Redox Stability of Uranium in High Ionic Strength Media: An Electrochemical and Spectroscopic Study

Knowledge of redox behavior of uranium in concentrated solutions of the hexary oceanic salt system is essential for the transport modeling of radioactive nuclides in repositories for the long-term disposal of radioactive wastes in rock salt formations. Especially critical is the behavior of the couple U(IV)/U(VI) in the surrounding high ionic strength saline milieu, which regulates the release of mobile U(VI) species at given redox conditions defined by the presence of trace oxygen. The redox potential (Eredox) and the solubility in brines in particular implicate the activity of the different ligand- and hydroxo-complexes (ai): Eredox = f(mi, ai, βj), where βj is the complexation constant. Thus, the prediction of transport behavior of uranium at given chemical environments needs appropriate complexation and thermodynamic models assuming the ionic activities beyond the limited Debye-Hückel theory. This latter is supplied by the Pitzer formulation [1], where deviations from the limit Debye-Hückel behavior are given by specific interaction parameters among the constituting ionic species, which have to be determined experimentally.
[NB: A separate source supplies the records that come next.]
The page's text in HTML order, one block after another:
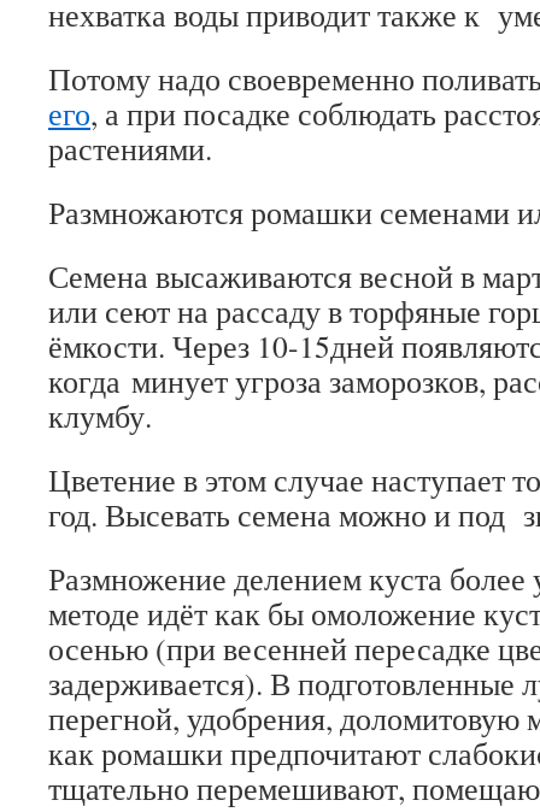
нехватка воды приводит также к
Потому надо своевременно
его, а при посадке соблюдать
растениями.
Размножаются ромашки семенами
Семена высаживаются весной в
или сеют на рассаду в торфяные
ёмкости. Через 10-15дней
когда минует угроза заморозков,
клумбу.
Цветение в этом случае наступает
год. Высевать семена можно и под
Размножение делением куста
методе идёт как бы омоложение
осенью (при весенней пересадке
задерживается). В подготовленные
перегной, удобрения, доломитовую
как ромашки предпочитают
тщательно перемешивают,

The kinetics of the electrochemical reduction and oxidation reactions was studied in a three-electrodes type cell using a Au working electrode, Pt wire counter electrode and a Ag/AgCl in3 M KCl reference electrode. Experiments were performed under an oxygen-free atmosphere in a glove-box. Cyclic voltammetry (CV) and normal pulse voltammetry (NPV) were applied to investigate the influence of chloride concentrations in the kinetics parameters, such as reaction rate, k, and the diffusion coefficient in solutions containing U(VI) or U(IV) in HCl solutions from 0.1 to 1.3 M. The solution speciation of uranium was investigated by UV/vis absorption spectroscopy.
Reference: [1] K.S. Pitzer in Activity coefficients in electrolyte solutions, Ch.3, CRC Press, Boca Raton, Florida, 1991.